Tanto ensanchó y se robusteció tal proximidad cooperadora, remedio de la insuficiencia de la Constitución –puntualizada exhaustivamente por el Consejo de Estado en el dictamen que al cabo se le recabó-, que llegó el momento en que pareció olvidarse el hecho de que la Constitución, como el rey del cuento, estaba desnuda: Con las vergüenzas de sus carencias al aire. El consenso suplió las carencias regulatorias, los escollos semánticos (las “nacionalidades” en el contexto de un Estado Autonómico), de la letra constitucional. El entendimiento de los dos grandes partidos nacionales, el PSOE y el PP, como los dos grandes pilares de la Transición, sostuvo el puente en que ésta consistía, frente a los embates tercos de los nacionalismos. Hasta 2004, Izquierda y Derecha concertaron el modelo de sociedad, y contuvieron los acosos del nacionalismo catalán y vasco contra la crítica estabilidad del modelo territorial, derivada de la intrusión contradictoria del término “nacionalidades” en el texto de la Carta Magna.

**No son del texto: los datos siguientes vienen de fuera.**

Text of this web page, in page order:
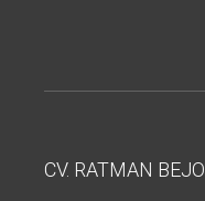
CV. RATMAN BEJO
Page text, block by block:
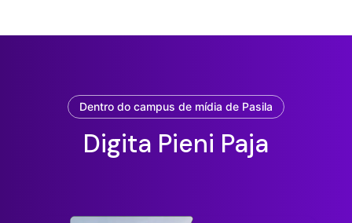
Dentro do campus de mídia de Pasila
Digita Pieni Paja

Los errores (?) estratégico-catastróficos de José Luís Rodríguez Zapatero se producen en cascada a partir de su denuncia implícita y explícita del consenso entre el PSOE y el PP sobre el modelo territorial, puesto que la quiebra del consenso social sobreviene por su propio pacto con las izquierdas marginales, su apertura al nacionalismo más radical y su intento de pacto con los etarras luego de que previamente denunciara el opuesto pacto antiterrorista. Aberración sistémica parlamentariamente endosada por sus nuevos aliados.

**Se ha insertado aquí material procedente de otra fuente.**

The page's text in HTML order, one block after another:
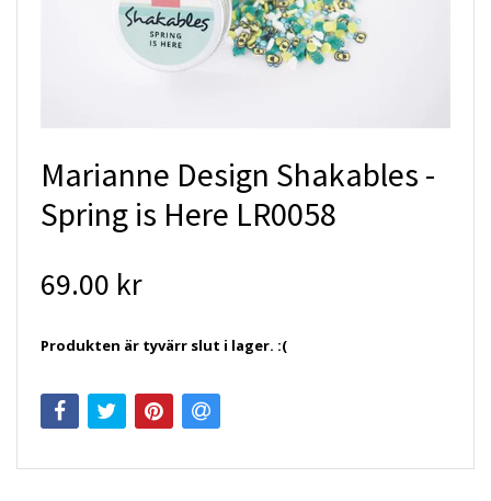
Marianne Design Shakables -
Spring is Here LR0058
69.00 kr
Produkten är tyvärr slut i lager. :(
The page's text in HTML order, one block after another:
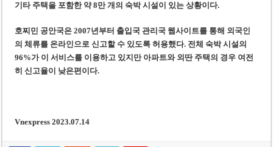
기타 주택을 포함한 약 8만 개의 숙박 시설이 있는 상황이다.
호찌민 공안국은 2007년부터 출입국 관리국 웹사이트를 통해 외국인
의 체류를 온라인으로 신고할 수 있도록 허용했다. 전체 숙박 시설의
96%가 이 서비스를 이용하고 있지만 아파트와 외딴 주택의 경우 여전
히 신고율이 낮은편이다.
Vnexpress 2023.07.14
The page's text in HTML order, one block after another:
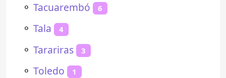
⚬ Tacuarembó 6
⚬ Tala 4
⚬ Tarariras 3
⚬ Toledo 1

Desde tales nuevos y desgraciados presupuestos, las cosas no podían llegar a otro punto que este en el que nos encontramos. Nuevo rechazo del Tribunal Constitucional al embolado estatutario de Cataluña, engendrado en una cópula política practicada de espaldas a la Constitución -que pese a sus carencias existe– y merecedor del único supuesto de aborto en el que tendría sentido la norma -probablemente inconstitucional también– salido del caletre de este presidente del Consejo y de su inefable ministra de Igualdad. Pero como quiera que subsisten las condiciones instrumentales y los agentes políticos de ese engendramiento, especialmente con la sacramentada estructura confederal del presente PSOE, al actual presidente de la Generalidad no se le ocurre otra cosa que demandar la entera remoción de los componentes del Tribunal Constitucional, para ver si en los cambalaches subsiguientes, y con independencia del espíritu de la ley y del propio tenor literal de la Carta Magna, se compone una punta de delegados de este régimen en que se ha convertido el Gobierno; delegados o mandatarios que sustituyan a los magistrados, juristas de prestigio reconocido y atenidos al principio constitucional y democrático de su independencia.
Por eso, la pata de banco del nacionalista de ocasión (que preserva la instrucción de sus hijos de la política educativa que impone la Generalidad) merece ser considerada el último aguacero de esta alborotada primavera, en la que la escandalera pro Garzón oficia de barrera y de pantalla al dinamitador de todos los puentes.
Veremos qué inundaciones u otros estragos nos trae el amontillado chaparrón estatutario que nos ha entrado por Cataluña.